Orf is distributed throughout many countries [2, 17–23], and ORFV infections can cause weight loss and poor development as the disease prevents host animals from feeding. Therefore, the development of a rapid, simple and sensitive detection method for ORFV infections is required. For the diagnosis of ORFV infections, the LAMP assay has many advantages, such as simplicity, rapidity and inexpensiveness, compared with other nucleic acid-based tests [8, 9]. In addition, previous reports have demonstrated that the sensitivity of the LAMP is higher than that of conventional PCR or nested PCR for detecting ORFV infections [8, 9]. Therefore, this method shows great potential for use in resource-limited veterinary laboratories in developing countries (e.g., China), where many endemic diseases exist. In the present study, we evaluated the sensitivity and specificity of the rapid diagnostic LAMP method.
The simplest way of detecting LAMP products is to visually inspect the white turbidity that results from magnesium pyrophosphate accumulation as a by-product of the reaction . However, a small amount of this white precipitate is not always distinguishable from other white precipitates, such as proteins or carbohydrates that can be derived from the templates. Therefore, existing “field-friendly” LAMP-based detection systems are still imperfect. Previous report has demonstrated that amplified DNA can be stained (using PicoGreen or ethidium bromide) and visualized in solution with the same sensitivity as agarose gel electrophoresis . In this study, we used the dye SYBR Green I to detect the amplified DNA products. Positive and negative reactions could be differentiated by distinctly different colors when viewed under daylight conditions against a black background (Figure 1). Consistent with previous report, this color inspection method was found to have the same detection limit as agarose gel electrophoresis (Figure 2), which should facilitate the rapid screening of samples without the need for gel electrophoresis. These results indicate that visual color inspection of LAMP products using the SYBR Green I dye should be practical under field conditions.
The reliability of a LAMP assay depends largely on the specificity of the primer sets being used. These primer sets in this study—two outer primers (F3 and B3) and two inner primers (FIP and BIP)—allow for the recognition of six sites in the target sequence that are specific to the F1L gene and that are necessary for the LAMP reaction to occur. Based on the sequences of the ORFV F1L gene available in GenBank and the sequences of ORFV isolates from China, we designed and tested several sets of primers using comparative experiments, and the primer sets that yielded the highest specificity and sensitivity in the LAMP assay is reported here. Our LAMP assay showed high specificity and sensitivity, as it yielded positive results for all 10 of the known ORFV isolates but did not amplify the negative control samples (Figure 3).

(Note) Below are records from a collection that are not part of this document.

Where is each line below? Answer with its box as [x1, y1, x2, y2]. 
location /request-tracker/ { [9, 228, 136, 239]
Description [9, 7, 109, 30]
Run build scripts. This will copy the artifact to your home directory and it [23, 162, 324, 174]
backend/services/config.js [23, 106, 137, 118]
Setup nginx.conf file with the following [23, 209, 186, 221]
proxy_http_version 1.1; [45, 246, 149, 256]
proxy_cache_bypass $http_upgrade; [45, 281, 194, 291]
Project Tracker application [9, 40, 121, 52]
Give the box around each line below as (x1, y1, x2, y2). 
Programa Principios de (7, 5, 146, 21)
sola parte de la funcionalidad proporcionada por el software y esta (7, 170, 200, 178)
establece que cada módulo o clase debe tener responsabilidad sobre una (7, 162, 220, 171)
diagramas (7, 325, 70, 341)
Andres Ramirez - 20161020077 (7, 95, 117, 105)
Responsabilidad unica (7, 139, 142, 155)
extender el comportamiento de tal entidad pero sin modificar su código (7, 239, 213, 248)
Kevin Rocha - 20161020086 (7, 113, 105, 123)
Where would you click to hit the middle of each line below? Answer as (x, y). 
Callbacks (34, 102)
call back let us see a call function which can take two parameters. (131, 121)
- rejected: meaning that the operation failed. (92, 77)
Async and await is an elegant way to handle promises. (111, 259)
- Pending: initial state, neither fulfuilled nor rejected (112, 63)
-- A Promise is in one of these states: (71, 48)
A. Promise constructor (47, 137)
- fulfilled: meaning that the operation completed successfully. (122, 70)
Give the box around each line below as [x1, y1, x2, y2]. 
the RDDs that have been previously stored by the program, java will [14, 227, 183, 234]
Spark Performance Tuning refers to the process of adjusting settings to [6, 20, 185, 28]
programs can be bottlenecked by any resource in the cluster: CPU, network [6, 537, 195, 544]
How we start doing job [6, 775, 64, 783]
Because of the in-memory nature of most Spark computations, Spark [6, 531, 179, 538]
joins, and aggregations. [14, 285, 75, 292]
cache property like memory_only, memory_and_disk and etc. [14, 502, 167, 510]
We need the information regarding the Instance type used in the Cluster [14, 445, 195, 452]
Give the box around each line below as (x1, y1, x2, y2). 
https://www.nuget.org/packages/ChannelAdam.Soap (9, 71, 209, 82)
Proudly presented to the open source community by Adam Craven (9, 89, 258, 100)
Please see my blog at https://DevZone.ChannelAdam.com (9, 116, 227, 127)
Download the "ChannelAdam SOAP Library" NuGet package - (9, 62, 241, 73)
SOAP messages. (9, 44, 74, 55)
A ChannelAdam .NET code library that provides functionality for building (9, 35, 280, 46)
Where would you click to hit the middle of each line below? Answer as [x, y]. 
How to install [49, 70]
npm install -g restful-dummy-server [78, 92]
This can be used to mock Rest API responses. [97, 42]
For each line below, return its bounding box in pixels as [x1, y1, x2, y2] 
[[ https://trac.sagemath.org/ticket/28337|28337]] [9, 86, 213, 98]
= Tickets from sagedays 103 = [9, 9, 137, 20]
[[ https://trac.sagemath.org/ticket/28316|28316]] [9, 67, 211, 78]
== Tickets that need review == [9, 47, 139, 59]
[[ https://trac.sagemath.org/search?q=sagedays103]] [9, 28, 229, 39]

Samples from experimentally infected goats were tested using both the LAMP and real-time PCR assays. The LAMP assay correctly identified 41 out of 46 samples as positive (89.13%), and the real-time PCR assay correctly identified 42 out of 46 samples as positive (91.30%). ORFV DNA could be detected in most of the intracutaneous- and cohabitation-infection samples from the time of lesion presentation to recovery (Table 1). Therefore, we observed a very good agreement between the LAMP and real-time PCR results. Only one sample was identified as negative by LAMP (both by visual inspection and agarose gel electrophoresis) but as positive by real-time PCR. This discrepancy was most likely due to very low ORFV levels in this sample, which may have been beyond the detection limit of LAMP. This result suggests that the sensitivity of LAMP is slightly lower than that of real-time PCR. However, it is important to consider that real-time PCR is a time-consuming procedure that requires expensive and relatively complicated equipment, including a thermal cycler with real-time monitoring and data-analysis systems. Therefore, this LAMP-based assay has clear advantages over real-time PCR in terms of practicality, and it can be easily used in any standard diagnostic laboratory, particularly in developing countries where the disease is prevalent.